'Selma' Stars March in Alabama to Send a Powerful Message for MLK Day
Oprah Winfrey and fellow actors from the Oscar-nominated film Selma marched with hundreds in a tribute to Martin Luther King Jr. on Sunday, the Associated Press reports.
In Ferguson, Missouri, the fatal shooting of unarmed black teenager Michael Brown by a white police officer caused weeks of violent protests; leaders of the black community demanded reforms to the criminal justice system in the name of equality. A Staten Island grand jury's decision not to indict a white police officer in the choking death of an unarmed black man, just weeks later, sparked ongoing protests in major cities across the country.

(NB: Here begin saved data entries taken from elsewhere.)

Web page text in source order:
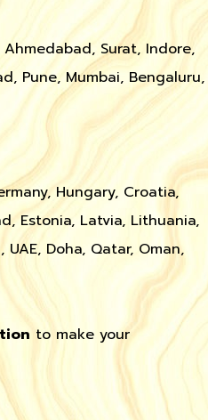
Surat, Indore,
Pune, Mumbai, Bengaluru,
Hungary, Croatia,
Estonia, Latvia, Lithuania,
Doha, Qatar, Oman,
to make your
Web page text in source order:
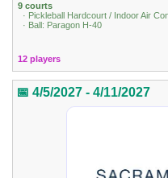
9 courts
· Pickleball Hardcourt / Indoor Air
· Ball: Paragon H-40
12 players
📅 4/5/2027 - 4/11/2027
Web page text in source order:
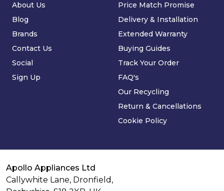
Price Match Promise
Delivery & Installation
Extended Warranty
Buying Guides
Track Your Order
FAQ's
Our Recycling
Return & Cancellations
Cookie Policy
About Us
Blog
Brands
Contact Us
Social
Sign Up
Apollo Appliances Ltd
Callywhite Lane, Dronfield,
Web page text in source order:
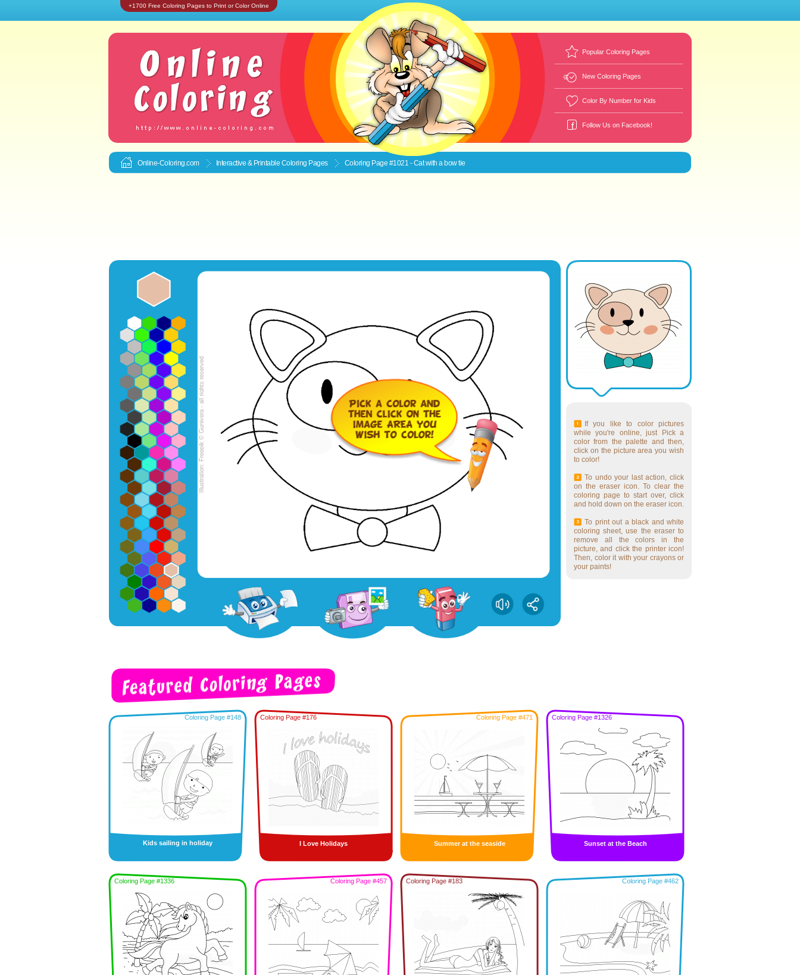
+1700 Free Coloring Pages to Print or Color Online
Popular Coloring Pages
New Coloring Pages
Color By Number for Kids
Follow Us on Facebook!
Online-Coloring.com Interactive & Printable Coloring Pages Coloring Page #1021 - Cat with a bow tie
If you like to color pictures
while you're online, just Pick a
color from the palette and then,
click on the picture area you wish
to color!
To undo your last action, click
on the eraser icon. To clear the
coloring page to start over, click
and hold down on the eraser icon.
To print out a black and white
coloring sheet, use the eraser to
remove all the colors in the
picture, and click the printer icon!
Then, color it with your crayons or
your paints!
Coloring Page #148
Kids sailing in holiday
Coloring Page #176
I Love Holidays
Coloring Page #471
Summer at the seaside
Coloring Page #1326
Sunset at the Beach
Coloring Page #1336 Coloring Page #457 Coloring Page #183 Coloring Page #462
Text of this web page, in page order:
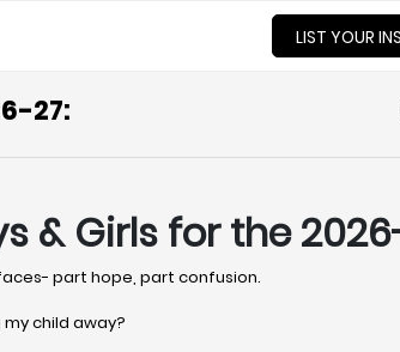
LIST YOUR
27:
& Girls for the
part hope, part confusion.
child away?

"We need to be outraged when local law enforcement and the justice system repeatedly allow young, unarmed black men to encounter police and then wind up dead with no consequences," Rep. William Clay, a St. Louis Democrat, told the Associated Press. "Not just in Ferguson, but over and over again across this country."
On Sunday, Winfrey praised the 1965 marchers for their courage in meeting fierce opposition on the Edmund Pettus Bridge in Selma.

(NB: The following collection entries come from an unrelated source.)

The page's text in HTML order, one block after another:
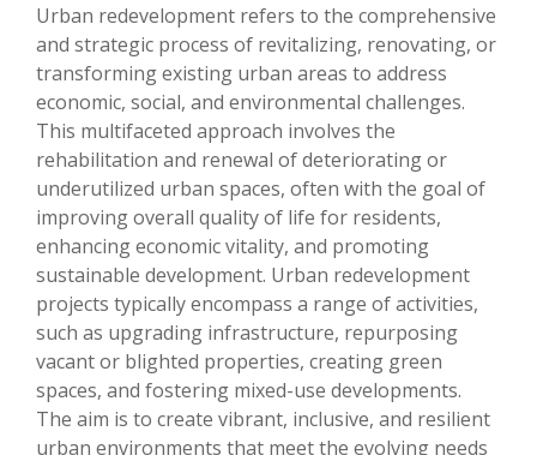
Urban redevelopment refers to the comprehensive
and strategic process of revitalizing, renovating, or
transforming existing urban areas to address
economic, social, and environmental challenges.
This multifaceted approach involves the
rehabilitation and renewal of deteriorating or
underutilized urban spaces, often with the goal of
improving overall quality of life for residents,
enhancing economic vitality, and promoting
sustainable development. Urban redevelopment
projects typically encompass a range of activities,
such as upgrading infrastructure, repurposing
vacant or blighted properties, creating green
spaces, and fostering mixed-use developments.
The aim is to create vibrant, inclusive, and resilient
urban environments that meet the evolving needs
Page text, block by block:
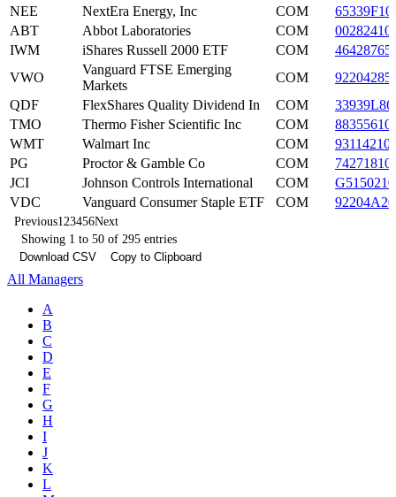
NEE
NextEra Energy, Inc COM
ABT
Abbot Laboratories COM
IWM
iShares Russell 2000 ETF COM
VWO
Vanguard FTSE Emerging
Markets
COM
QDF
FlexShares Quality Dividend In COM
TMO
Thermo Fisher Scientific Inc COM
WMT
Walmart Inc COM
PG
Proctor & Gamble Co COM
JCI
Johnson Controls International COM
VDC
Vanguard Consumer Staple ETF COM
Previous1 23456Next
Showing 1 to 50 of 295 entries
Download CSV
Copy to Clipboard
All Managers
A
B
C
D
E
F
G
H
I
J
K
L
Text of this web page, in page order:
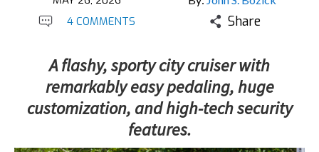
4 COMMENTS Share
A flashy, sporty city cruiser with
remarkably easy pedaling, huge
customization, and high-tech security
features.
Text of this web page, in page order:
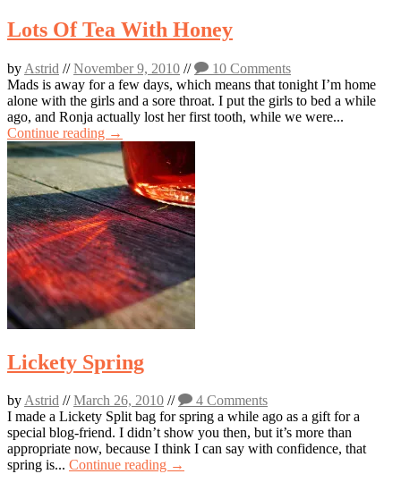
Lots Of Tea With Honey
by Astrid //November 9, 2010 //
10 Comments
Mads is away for a few days, which means that tonight I’m home
alone with the girls and a sore throat. I put the girls to bed a while
ago, and Ronja actually lost her first tooth, while we were...
Continue reading →
Lickety Spring
byAstrid //March 26, 2010 //
4 Comments
I made a Lickety Split bag for spring a while ago as a gift for a
special blog-friend. I didn’t show you then, but it’s more than
appropriate now, because I think I can say with confidence, that
spring is... Continue reading →
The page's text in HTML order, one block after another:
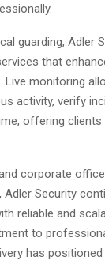
guarding, Adler
that
Live monitoring
activity, verify
offering
corporate
Adler Security
reliable and
to
has
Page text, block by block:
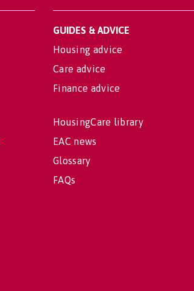
GUIDES & ADVICE
Housing advice
Care advice
Finance advice
HousingCare library
EAC news
Glossary
FAQs
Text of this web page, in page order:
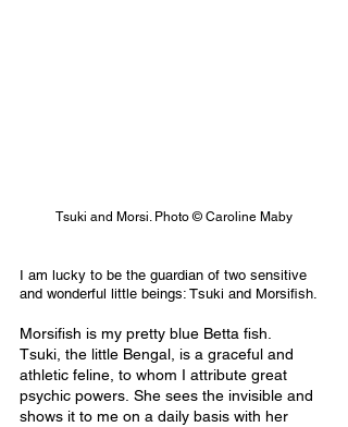
Tsuki and Morsi. Photo © Caroline Maby
I am lucky to be the guardian of two sensitive
and wonderful little beings: Tsuki and Morsifish.
Morsifish is my pretty blue Betta fish.
Tsuki, the little Bengal, is a graceful and
athletic feline, to whom I attribute great
psychic powers. She sees the invisible and
shows it to me on a daily basis with her
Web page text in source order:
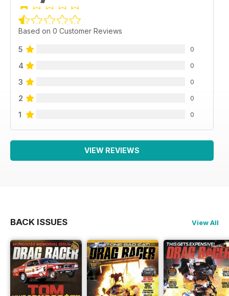
Based on 0 Customer Reviews
5 0
4 0
3 0
2 0
1 0
VIEW REVIEWS
BACK ISSUES View All
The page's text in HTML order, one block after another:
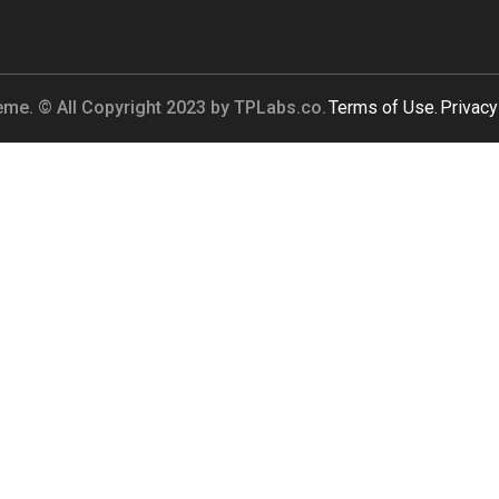
© All Copyright 2023 by TPLabs.co.Terms of Use.
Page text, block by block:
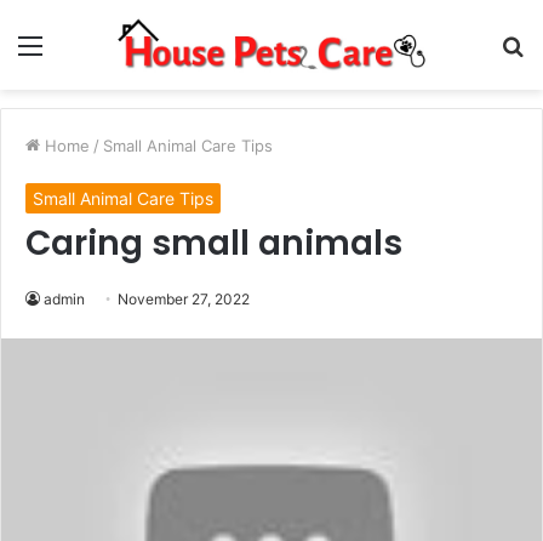
Menu
Home / Small Animal Care Tips
Small Animal Care Tips
Caring small animals
admin November 27, 2022
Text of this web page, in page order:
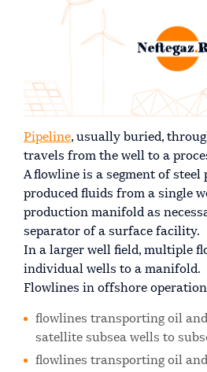
Pipeline, usually buried,
travels from the well to a
A flowline is a segment of steel
produced fluids from a single
production manifold as
separator of a surface facility.
In a larger well field, multiple
individual wells to a manifold.
Flowlines in offshore
flowlines transporting oil
satellite subsea wells to
flowlines transporting oil
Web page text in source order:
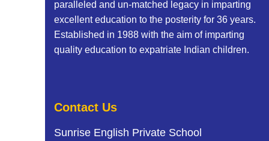
paralleled and un-matched legacy in imparting
excellent education to the posterity for 36 years.
Established in 1988 with the aim of imparting
quality education to expatriate Indian children.
Contact Us
Sunrise English Private School

"Look at what they were able to do with so little, and look at how we now have so much," Winfrey told the Associated Press. "If they could do that, imagine what now can be accomplished with the opportunity through social media and connection, the opportunity through understanding that absolutely we are more alike than we are different."
The Illinois Daily Herald reported that "During Sunday's march in Selma, Common and John Legend performed their Oscar-nominated song 'Glory' from the film as marchers crested the top of the bridge as the sun set. Common had a part in the movie and said that song sought to show the link between the struggle of the past and today's injustices."
"We are the ones that can change the world," Common said afterward. "It is up to us, and it takes all us — black, white, Latino, Asian, Native American, whatever nationality or religious background. There is a certain togetherness that we've got to have."
Editor's Note: Feb. 25, 2015
An earlier version of this article failed to cite a passage from the Daily Herald in accordance with Mic editorial standards. The article has been updated to properly attribute the language to the Daily Herald.